Cherkasy International Airport (Міжнародний аеропорт "Черкаси") is located 5.5 km from the city center. The airport is owned by Cherkasy City Council.

== History ==
In 1984, Cherkasy Airport was one of the largest airports in the USSR and had an international status, and received aircraft weighing up to 185.5 tons, serving up to 80 flights a day. After the fall of USSR airport had struggles maintaining airline services, and in 1992 the airport lost its international status and ceased to take international flights. More than 1,500 employees left the workplace, only staff that was serving the charter flight and emergency landings stayed. In 1997 the airport lost most of its charter flights, and was finally closed in 2002 due to economic struggles, and problems with the property.

On 29 March 2007, the work of the airport was renewed. A Cabinet of Ministers of Ukraine has received an application for assignment of the airport's international status. From 2007 to 2009, until the application for international status was in consideration of the Government of Ukraine, the airport has been carefully reconstructed, in particular runway and airport terminal was upgraded significantly. Finally on 22 May 2009, the Cabinet of Ministers of Ukraine appropriated international status to "Cherkasy Airport", allowing the airport for cargo and passenger airlines to make charter, and international flights.
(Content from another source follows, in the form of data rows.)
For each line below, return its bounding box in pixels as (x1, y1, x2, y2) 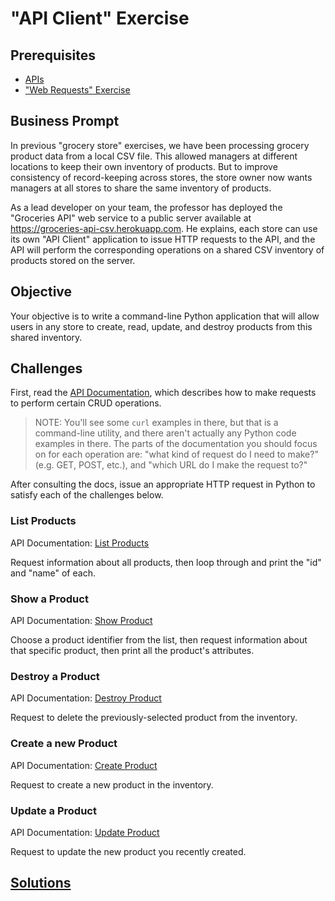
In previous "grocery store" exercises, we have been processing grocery (10, 139, 310, 151)
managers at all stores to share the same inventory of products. (10, 182, 272, 194)
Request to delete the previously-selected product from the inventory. (10, 712, 298, 724)
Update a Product (10, 803, 97, 817)
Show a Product (10, 592, 89, 606)
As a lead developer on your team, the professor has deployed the (10, 201, 283, 213)
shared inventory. (10, 331, 83, 343)
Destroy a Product (10, 669, 100, 683)
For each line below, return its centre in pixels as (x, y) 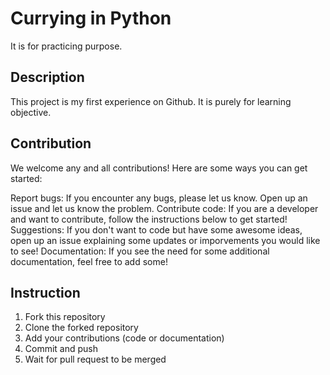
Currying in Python (91, 18)
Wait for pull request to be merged (95, 359)
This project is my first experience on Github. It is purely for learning (151, 101)
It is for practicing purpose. (66, 46)
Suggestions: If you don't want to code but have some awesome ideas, (156, 229)
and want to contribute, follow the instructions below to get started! (149, 219)
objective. (31, 112)
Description (47, 77)
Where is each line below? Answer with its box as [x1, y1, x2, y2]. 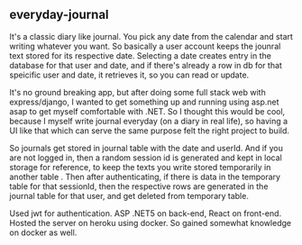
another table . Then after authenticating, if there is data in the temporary [9, 171, 281, 182]
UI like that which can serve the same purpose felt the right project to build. [9, 125, 290, 136]
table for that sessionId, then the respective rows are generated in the [9, 180, 269, 192]
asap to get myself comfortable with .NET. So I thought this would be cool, [9, 105, 286, 116]
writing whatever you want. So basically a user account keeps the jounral [9, 41, 281, 51]
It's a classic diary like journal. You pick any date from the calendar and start [9, 31, 293, 41]
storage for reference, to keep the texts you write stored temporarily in [9, 161, 271, 172]
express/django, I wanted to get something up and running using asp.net [9, 96, 279, 107]
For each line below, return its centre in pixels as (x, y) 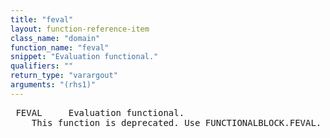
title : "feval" (42, 19)
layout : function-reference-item (80, 29)
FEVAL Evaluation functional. (100, 112)
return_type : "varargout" (64, 76)
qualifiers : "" (42, 66)
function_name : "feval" (60, 47)
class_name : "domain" (55, 38)
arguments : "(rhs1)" (53, 85)
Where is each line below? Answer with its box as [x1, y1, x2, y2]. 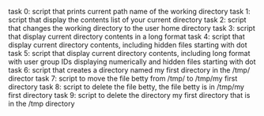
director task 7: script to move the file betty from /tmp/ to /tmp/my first [8, 74, 238, 83]
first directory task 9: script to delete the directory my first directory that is [8, 91, 251, 99]
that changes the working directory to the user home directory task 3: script [8, 24, 255, 32]
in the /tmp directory [8, 99, 75, 108]
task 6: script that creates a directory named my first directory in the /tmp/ [8, 65, 251, 74]
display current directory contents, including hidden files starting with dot [8, 40, 247, 50]
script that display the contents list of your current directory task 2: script [8, 15, 247, 24]
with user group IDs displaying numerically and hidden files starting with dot [8, 57, 256, 66]
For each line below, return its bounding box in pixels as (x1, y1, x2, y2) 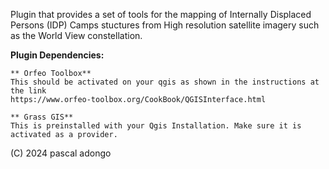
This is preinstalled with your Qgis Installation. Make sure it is (10, 121, 302, 131)
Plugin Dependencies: (10, 49, 105, 61)
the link (10, 86, 47, 96)
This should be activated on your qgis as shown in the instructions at (10, 77, 320, 87)
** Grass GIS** (10, 112, 74, 122)
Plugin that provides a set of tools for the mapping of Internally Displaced (10, 9, 312, 20)
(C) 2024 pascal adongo (10, 147, 112, 159)
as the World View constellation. (10, 30, 143, 41)
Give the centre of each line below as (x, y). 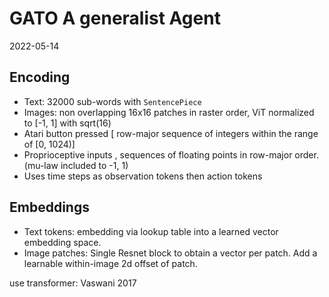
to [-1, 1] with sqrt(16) (67, 123)
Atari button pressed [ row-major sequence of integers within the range (171, 133)
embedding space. (62, 242)
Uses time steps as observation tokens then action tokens (143, 176)
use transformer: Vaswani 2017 (73, 283)
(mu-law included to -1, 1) (76, 165)
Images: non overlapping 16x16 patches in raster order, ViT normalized (169, 112)
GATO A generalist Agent (115, 18)

In late 2009, work was in progress on the creation and opening of border crossing points for assigning the status of international airport. Also signed was a cooperation agreement with the Ukrainian airline "Air Urga", which provides air transportation to Western Europe, Commonwealth of Independent States, Syria, Egypt and other countries.

Since 2018, repair work has been ongoing on the reconstruction of the runway, as well as the reconstruction of the passenger terminal. The Ukrainian airline SkyUp is interested in Cherkasy airport in terms of flights to Ukraine and abroad in the future.

==Facilities==
Cherkasy Airport has the airport complex, which includes: air terminal throughput capacity of 400 passengers per hour, which provides for passage of customs, cargo terminal for storing 1,000 tons of cargo, administration building with dining area, fuel storage, a warehouse for technical equipment and materials, and a building for the aircraft maintenance base.

The airport is Class "B" with an artificial runway with maximum takeoff weight of up to 185.5 tons.

At the moment Cherkasy airport serves only charter flights around Ukraine, the reason being its relative nearness to Boryspil International Airport in Kyiv, which handles most of Ukraine's International flights. In addition, Cherkasy airport is considered as alternative airport for Boryspil in case of unforeseen situations and adverse weather conditions.